Work item:
Repeat what the lines below say, word for word, and skip every image.

== Segment start ==

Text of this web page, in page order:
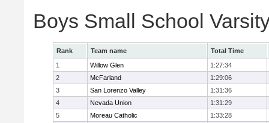
Boys Small School
Rank Team name
Total Time
1
Willow Glen
1:27:34
2
McFarland
1:29:06
3
San Lorenzo Valley
1:31:36
4
Nevada Union
1:31:29
5
Moreau Catholic 1:33:28
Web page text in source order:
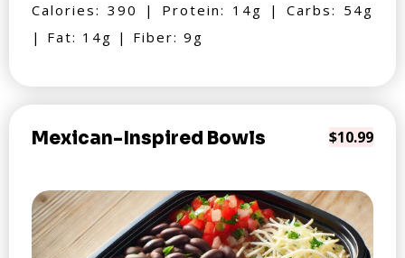
Calories: 390 | Protein: 14g | Carbs: 54g
| Fat: 14g | Fiber: 9g
Mexican-Inspired Bowls $10.99
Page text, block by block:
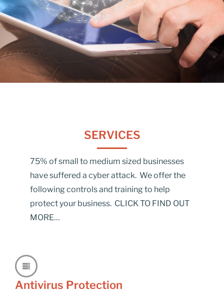
SERVICES
75% of small to medium sized businesses
have suffered a cyber attack. We offer the
following controls and training to help
protect your business. CLICK TO FIND OUT
MORE…
Antivirus Protection
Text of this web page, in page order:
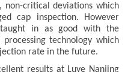
critical deviations which
cap inspection. However
in as good with the
processing technology which
rate in the future.
results at Luye Nanjing
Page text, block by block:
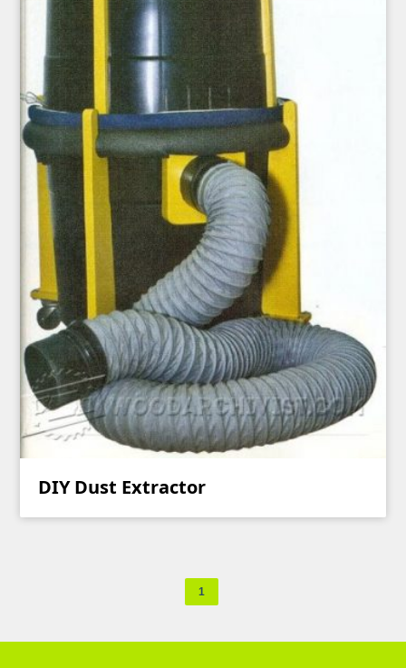
DIY Dust Extractor
1
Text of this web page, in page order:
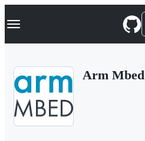
k
p
Navigation Menu
Arm Mbed
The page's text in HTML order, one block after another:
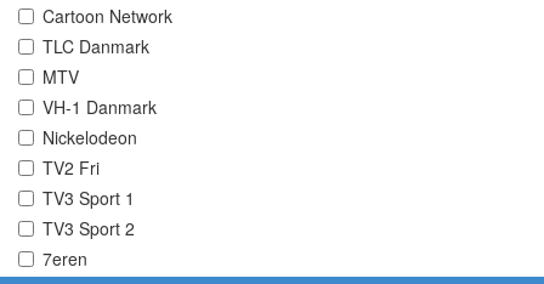
Cartoon Network
TLC Danmark
MTV
VH-1 Danmark
Nickelodeon
TV2 Fri
TV3 Sport 1
TV3 Sport 2
7eren
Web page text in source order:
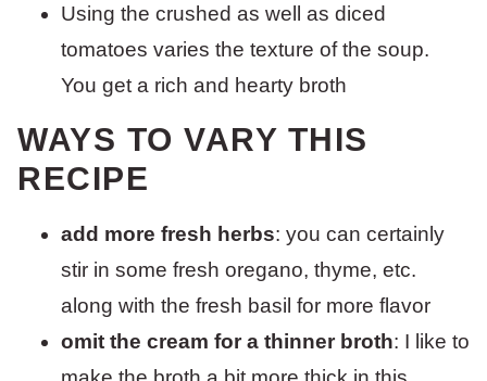
Using the crushed as well as diced
tomatoes varies the texture of the soup.
You get a rich and hearty broth
WAYS TO VARY THIS
RECIPE
add more fresh herbs: you can certainly
stir in some fresh oregano, thyme, etc.
along with the fresh basil for more flavor
omit the cream for a thinner broth: I like to
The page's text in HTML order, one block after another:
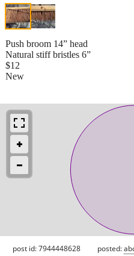
Push broom 14” head
Natural stiff bristles 6”
$12
New
post id: 7944448628 posted:
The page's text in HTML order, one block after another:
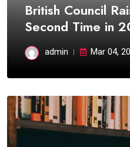
British Council
Second Time in
admin Mar 04,
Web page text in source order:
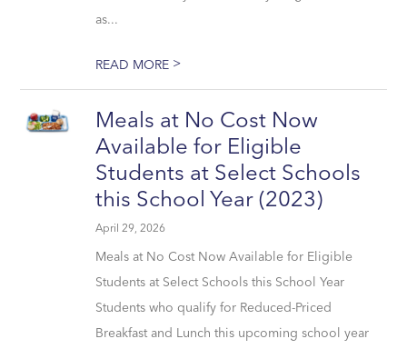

== Segment end ==

Expected answer:
Text of this web page, in page order:
Boys Small School
Rank Team name
Total Time
1
Willow Glen
1:27:34
2
McFarland
1:29:06
3
San Lorenzo Valley
1:31:36
4
Nevada Union
1:31:29
5
Moreau Catholic 1:33:28
Web page text in source order:
Calories: 390 | Protein: 14g | Carbs: 54g
| Fat: 14g | Fiber: 9g
Mexican-Inspired Bowls $10.99
Page text, block by block:
SERVICES
75% of small to medium sized businesses
have suffered a cyber attack. We offer the
following controls and training to help
protect your business. CLICK TO FIND OUT
MORE…
Antivirus Protection
Text of this web page, in page order:
critical deviations which
cap inspection. However
in as good with the
processing technology which
rate in the future.
results at Luye Nanjing
Page text, block by block:
DIY Dust Extractor
1
Text of this web page, in page order:
k
p
Navigation Menu
Arm Mbed
The page's text in HTML order, one block after another:
Cartoon Network
TLC Danmark
MTV
VH-1 Danmark
Nickelodeon
TV2 Fri
TV3 Sport 1
TV3 Sport 2
7eren
Web page text in source order:
Using the crushed as well as diced
tomatoes varies the texture of the soup.
You get a rich and hearty broth
WAYS TO VARY THIS
RECIPE
add more fresh herbs: you can certainly
stir in some fresh oregano, thyme, etc.
along with the fresh basil for more flavor
omit the cream for a thinner broth: I like to
The page's text in HTML order, one block after another:
Push broom 14” head
Natural stiff bristles 6”
$12
New
post id: 7944448628 posted:
The page's text in HTML order, one block after another:
British Council
Second Time in
admin Mar 04,
Web page text in source order:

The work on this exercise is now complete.